Social : des personnalités appellent les entreprises de l’alimentaire à faire des dons

Un collectif de neuf personnalités appelle les entreprises de l’alimentaire à rejoindre la plateforme Solidarité associations pour effectuer des dons alimentaires, selon un communiqué du 17 juin. L’objectif annoncé est de «collecter et distribuer le plus rapidement possible 2 millions d’équivalents repas supplémentaires aux associations». Parmi les personnalités figurent les journalistes Harry Roselmack (Sept à huit, TF1), Ophélie Meunier (Zone interdite, M6) et Cyrielle Hariel (Objectif raison d’être, BFM) ainsi que les acteurs Bruno Solo et Aïssa Maïga. «Aujourd’hui, en France, la précarité alimentaire explose, les demandes d’aides sont en augmentation de +20% à +40% selon les associations», indique le communiqué. Créée en avril 2020, la plateforme Solidarité associations est portée par les épiceries Andes, les banques alimentaires, la Croix-Rouge, Carrefour et Danone notamment. A date, il a permis de redistribuer plus de 700 000 équivalents repas aux associations œuvrant contre la précarité alimentaire.
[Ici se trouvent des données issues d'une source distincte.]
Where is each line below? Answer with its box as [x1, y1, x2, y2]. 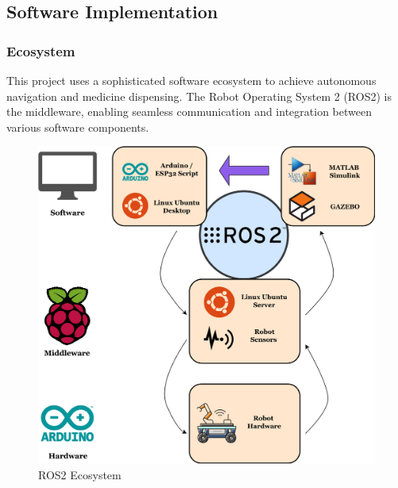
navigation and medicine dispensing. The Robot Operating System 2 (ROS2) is [6, 87, 392, 104]
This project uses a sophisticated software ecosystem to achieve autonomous [6, 72, 377, 88]
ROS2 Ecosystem [38, 466, 122, 482]
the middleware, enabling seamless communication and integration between [6, 103, 372, 120]
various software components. [6, 118, 149, 135]

HVE : François Champanhet reconduit à la tête de la commission nationale

Par un arrêté du ministre de l’Agriculture du 28 juin, François Champanhet, ingénieur du CGAAER, a été reconduit à la tête de la commission nationale de la certification environnementale (CNCE). Plusieurs changements sont également confirmés parmi les membres du CNCE représentant l’ensemble du monde agricole, de la production à la transformation en passant par les associations de protections de l’environnement et les syndicats. Parmi les sortants, Bruno Dufayet est remplacé par Guillaume Gauthier pour la FNSEA. Jérémy Diais, Sébastien Héraud et Jean-Bernard Lozier sont également les nouveaux représentants respectifs des Jeunes Agriculteurs, de la Coordination rurale et de la Confédération paysanne. Côté transformateurs, Vincent Delaunay siègera désormais pour l’Ania, et Christophe Grison représentera Coop de France. Remplaçant l’association Farre, l’INAO fait aussi son entrée avec sa directrice Marie Guitard. Le WWF quitte enfin le CNCE, sans être remplacé par une autre association.